__THE PROBLEM__
Return the lines that run from the beginning of the entries to the line holding "Answer as (x, y).", inclusive, and drop the pictures.

Dataset entries
☆ ☆ ☆
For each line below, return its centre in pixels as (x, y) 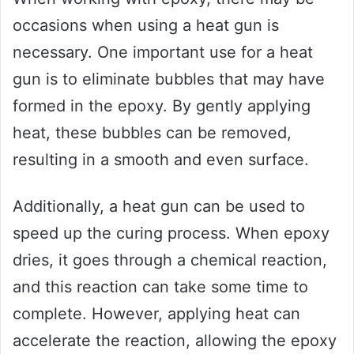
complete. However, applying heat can (156, 313)
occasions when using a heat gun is (146, 25)
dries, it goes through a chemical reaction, (170, 260)
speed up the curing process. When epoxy (171, 233)
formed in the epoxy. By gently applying (162, 105)
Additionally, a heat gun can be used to (159, 206)
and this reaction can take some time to (160, 286)
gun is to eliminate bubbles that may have (169, 79)
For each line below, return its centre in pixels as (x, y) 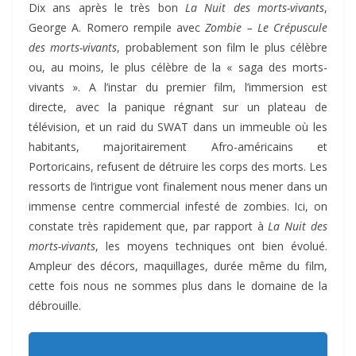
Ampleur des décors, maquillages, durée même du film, (178, 266)
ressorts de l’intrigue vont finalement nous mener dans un (178, 187)
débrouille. (55, 306)
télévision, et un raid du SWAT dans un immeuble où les (178, 127)
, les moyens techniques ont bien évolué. (211, 246)
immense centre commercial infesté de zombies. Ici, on (178, 207)
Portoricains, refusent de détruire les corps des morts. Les (178, 167)
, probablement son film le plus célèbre (222, 48)
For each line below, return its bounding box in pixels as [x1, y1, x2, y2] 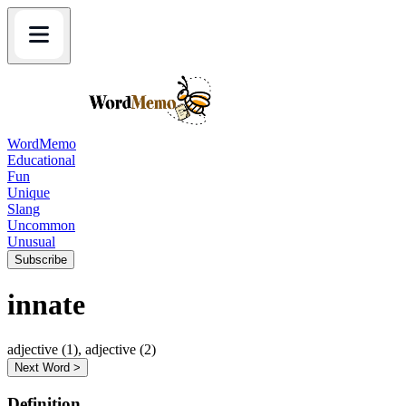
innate [7, 288, 85, 322]
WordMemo [7, 136, 76, 151]
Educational [7, 152, 75, 168]
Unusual [7, 234, 55, 249]
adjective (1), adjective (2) [7, 341, 156, 357]
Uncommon [7, 217, 75, 233]
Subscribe [14, 253, 67, 266]
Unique [7, 185, 50, 200]
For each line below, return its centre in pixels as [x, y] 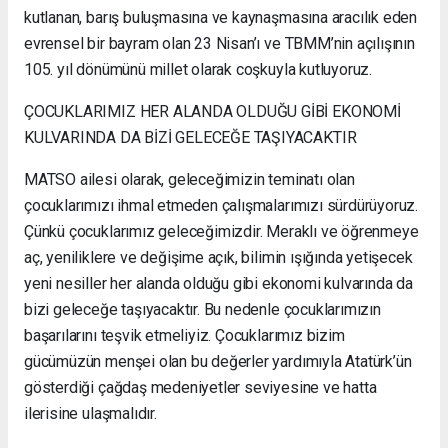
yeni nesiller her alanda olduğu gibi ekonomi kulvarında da [218, 283]
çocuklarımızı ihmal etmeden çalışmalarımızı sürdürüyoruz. [221, 205]
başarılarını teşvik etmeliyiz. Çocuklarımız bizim [184, 335]
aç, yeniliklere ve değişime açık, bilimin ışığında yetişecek [218, 257]
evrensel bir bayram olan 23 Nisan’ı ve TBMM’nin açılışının [219, 43]
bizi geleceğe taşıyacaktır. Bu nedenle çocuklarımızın [202, 309]
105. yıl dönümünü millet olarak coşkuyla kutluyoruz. [198, 69]
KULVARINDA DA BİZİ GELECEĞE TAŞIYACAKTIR [190, 137]
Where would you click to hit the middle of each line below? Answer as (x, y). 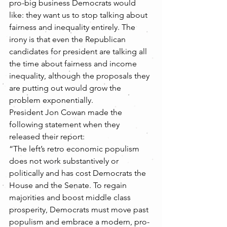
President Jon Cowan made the (67, 112)
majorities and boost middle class (71, 197)
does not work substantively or (65, 161)
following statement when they (65, 124)
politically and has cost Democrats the (79, 173)
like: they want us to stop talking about (79, 15)
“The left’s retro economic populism (75, 149)
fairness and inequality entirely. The (73, 27)
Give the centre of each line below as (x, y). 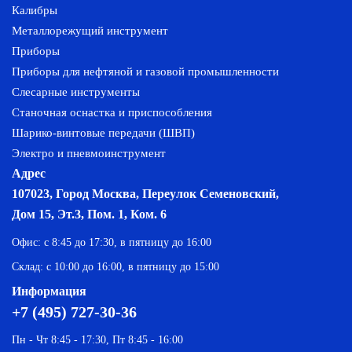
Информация (49, 291)
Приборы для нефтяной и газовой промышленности (145, 71)
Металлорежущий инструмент (90, 31)
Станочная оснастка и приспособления (112, 112)
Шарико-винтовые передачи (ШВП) (103, 133)
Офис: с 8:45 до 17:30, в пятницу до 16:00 (112, 242)
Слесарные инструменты (76, 92)
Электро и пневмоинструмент (89, 153)
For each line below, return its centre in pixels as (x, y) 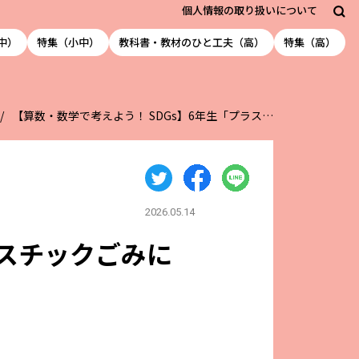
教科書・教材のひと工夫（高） (192, 42)
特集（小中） (68, 42)
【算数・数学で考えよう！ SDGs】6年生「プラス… (142, 115)
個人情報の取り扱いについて (250, 10)
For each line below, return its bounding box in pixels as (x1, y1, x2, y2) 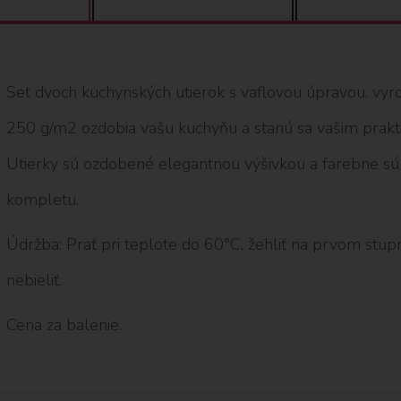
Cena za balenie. (5, 313, 122, 336)
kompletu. (5, 188, 79, 210)
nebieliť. (5, 269, 62, 291)
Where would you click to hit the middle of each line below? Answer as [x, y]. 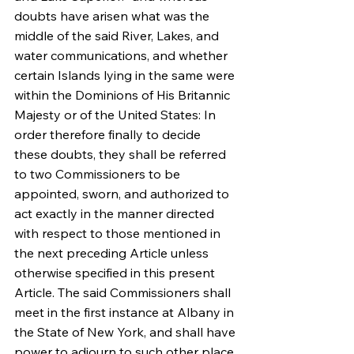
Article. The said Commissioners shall [124, 292]
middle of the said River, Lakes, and [118, 36]
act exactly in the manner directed [116, 213]
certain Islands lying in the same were [126, 75]
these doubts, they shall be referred [122, 154]
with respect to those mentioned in [119, 233]
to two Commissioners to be [99, 174]
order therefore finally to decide [109, 134]
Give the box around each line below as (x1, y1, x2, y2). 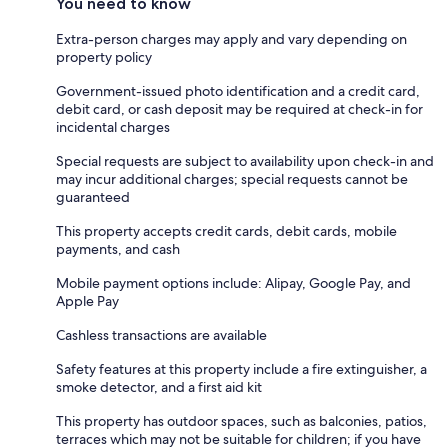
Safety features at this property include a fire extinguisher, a (56, 359, 427, 378)
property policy (56, 47, 152, 66)
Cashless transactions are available (56, 325, 267, 344)
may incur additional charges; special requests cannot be (56, 169, 408, 188)
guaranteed (56, 187, 130, 206)
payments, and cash (56, 239, 180, 258)
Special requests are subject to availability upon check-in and (56, 151, 434, 170)
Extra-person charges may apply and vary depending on (56, 29, 407, 48)
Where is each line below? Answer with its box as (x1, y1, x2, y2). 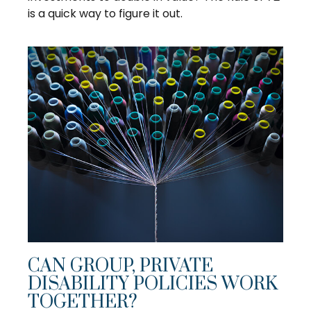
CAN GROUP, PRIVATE (28, 255, 213, 278)
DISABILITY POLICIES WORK (28, 273, 278, 296)
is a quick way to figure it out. (28, 6, 183, 22)
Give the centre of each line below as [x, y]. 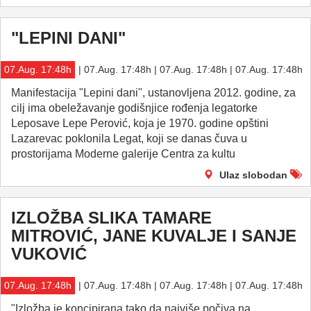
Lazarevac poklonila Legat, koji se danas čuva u [129, 138]
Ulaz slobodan [253, 175]
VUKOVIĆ [49, 254]
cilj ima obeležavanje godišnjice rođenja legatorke [134, 108]
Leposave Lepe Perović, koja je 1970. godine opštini [140, 123]
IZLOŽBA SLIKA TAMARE [111, 218]
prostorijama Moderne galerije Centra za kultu [123, 154]
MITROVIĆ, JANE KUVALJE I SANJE [154, 236]
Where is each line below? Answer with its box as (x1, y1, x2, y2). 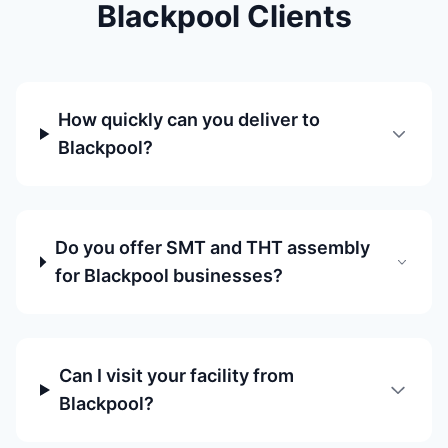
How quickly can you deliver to (58, 109, 321, 130)
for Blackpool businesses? (54, 265, 283, 286)
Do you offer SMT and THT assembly (54, 237, 370, 258)
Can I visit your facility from (58, 365, 294, 386)
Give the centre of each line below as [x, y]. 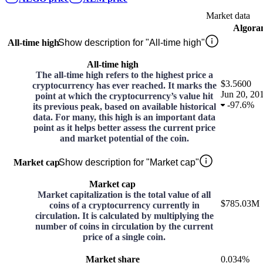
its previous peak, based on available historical [124, 107]
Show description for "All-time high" [131, 43]
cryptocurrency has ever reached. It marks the [124, 86]
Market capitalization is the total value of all [124, 195]
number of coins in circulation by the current [124, 227]
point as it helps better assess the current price [124, 128]
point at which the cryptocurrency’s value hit [124, 96]
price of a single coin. [124, 237]
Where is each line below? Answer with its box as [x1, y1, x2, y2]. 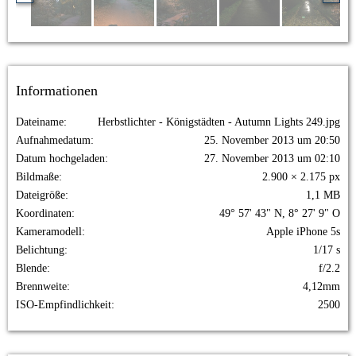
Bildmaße [16, 171, 59, 183]
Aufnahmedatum [16, 134, 91, 146]
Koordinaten [16, 207, 72, 219]
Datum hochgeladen [16, 153, 105, 164]
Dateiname [16, 116, 64, 128]
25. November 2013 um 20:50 [204, 134, 340, 146]
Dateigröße [16, 189, 65, 201]
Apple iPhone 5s [266, 226, 340, 238]
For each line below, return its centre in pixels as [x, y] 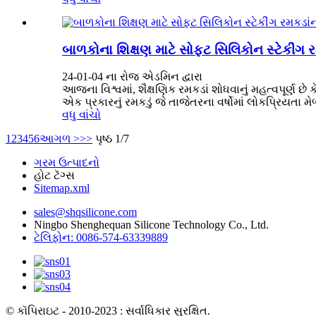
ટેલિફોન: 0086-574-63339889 [101, 238]
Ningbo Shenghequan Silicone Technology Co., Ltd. [151, 225]
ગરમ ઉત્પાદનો [67, 163]
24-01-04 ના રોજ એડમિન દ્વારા [132, 77]
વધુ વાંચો [81, 115]
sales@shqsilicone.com [85, 212]
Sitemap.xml [62, 188]
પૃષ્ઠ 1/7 [112, 139]
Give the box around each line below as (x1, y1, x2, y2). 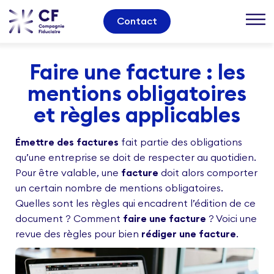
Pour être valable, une (15, 166, 121, 179)
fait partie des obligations (119, 136, 242, 148)
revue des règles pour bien (15, 228, 141, 240)
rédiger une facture (141, 228, 236, 240)
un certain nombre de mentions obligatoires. (15, 182, 223, 194)
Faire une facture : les (29, 58, 245, 85)
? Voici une (206, 212, 257, 224)
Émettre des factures (15, 136, 119, 148)
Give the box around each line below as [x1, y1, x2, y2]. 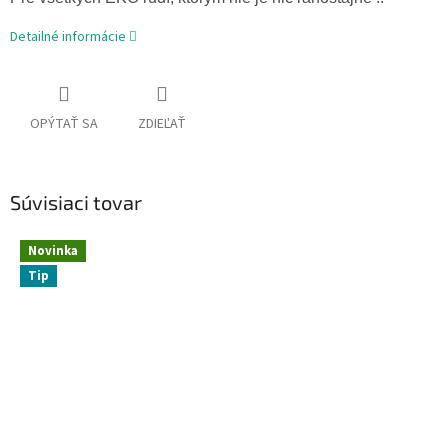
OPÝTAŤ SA [30, 114, 98, 135]
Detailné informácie [10, 27, 126, 48]
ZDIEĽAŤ [138, 114, 186, 135]
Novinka [28, 241, 78, 260]
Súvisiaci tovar [10, 190, 142, 215]
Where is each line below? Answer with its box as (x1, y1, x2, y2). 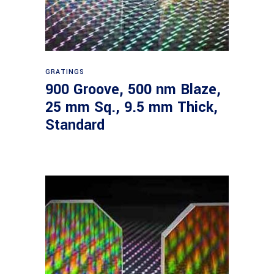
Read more (115, 59, 161, 73)
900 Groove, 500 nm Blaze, (45, 80, 221, 100)
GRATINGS (45, 67, 85, 76)
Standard (45, 115, 105, 135)
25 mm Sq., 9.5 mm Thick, (45, 97, 218, 117)
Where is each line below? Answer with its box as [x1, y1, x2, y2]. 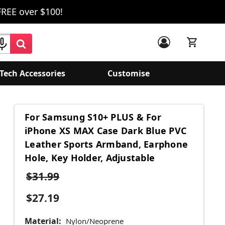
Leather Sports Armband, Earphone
☆ ☆ ☆
__OUTPUT__
For each line below, return its centre in pixels as (x, y) 
complete. However, applying heat can (156, 313)
occasions when using a heat gun is (146, 25)
dries, it goes through a chemical reaction, (170, 260)
speed up the curing process. When epoxy (171, 233)
formed in the epoxy. By gently applying (162, 105)
Additionally, a heat gun can be used to (159, 206)
and this reaction can take some time to (160, 286)
gun is to eliminate bubbles that may have (169, 79)
For each line below, return its centre in pixels as (x, y) 
Ampleur des décors, maquillages, durée même du film, (178, 266)
ressorts de l’intrigue vont finalement nous mener dans un (178, 187)
débrouille. (55, 306)
télévision, et un raid du SWAT dans un immeuble où les (178, 127)
, les moyens techniques ont bien évolué. (211, 246)
immense centre commercial infesté de zombies. Ici, on (178, 207)
Portoricains, refusent de détruire les corps des morts. Les (178, 167)
, probablement son film le plus célèbre (222, 48)
For each line below, return its bounding box in pixels as [x1, y1, x2, y2] 
innate [7, 288, 85, 322]
WordMemo [7, 136, 76, 151]
Educational [7, 152, 75, 168]
Unusual [7, 234, 55, 249]
adjective (1), adjective (2) [7, 341, 156, 357]
Uncommon [7, 217, 75, 233]
Subscribe [14, 253, 67, 266]
Unique [7, 185, 50, 200]
For each line below, return its centre in pixels as [x, y] 
yeni nesiller her alanda olduğu gibi ekonomi kulvarında da [218, 283]
çocuklarımızı ihmal etmeden çalışmalarımızı sürdürüyoruz. [221, 205]
başarılarını teşvik etmeliyiz. Çocuklarımız bizim [184, 335]
aç, yeniliklere ve değişime açık, bilimin ışığında yetişecek [218, 257]
evrensel bir bayram olan 23 Nisan’ı ve TBMM’nin açılışının [219, 43]
bizi geleceğe taşıyacaktır. Bu nedenle çocuklarımızın [202, 309]
105. yıl dönümünü millet olarak coşkuyla kutluyoruz. [198, 69]
KULVARINDA DA BİZİ GELECEĞE TAŞIYACAKTIR [190, 137]
Where would you click to hit the middle of each line below? Answer as (x, y). 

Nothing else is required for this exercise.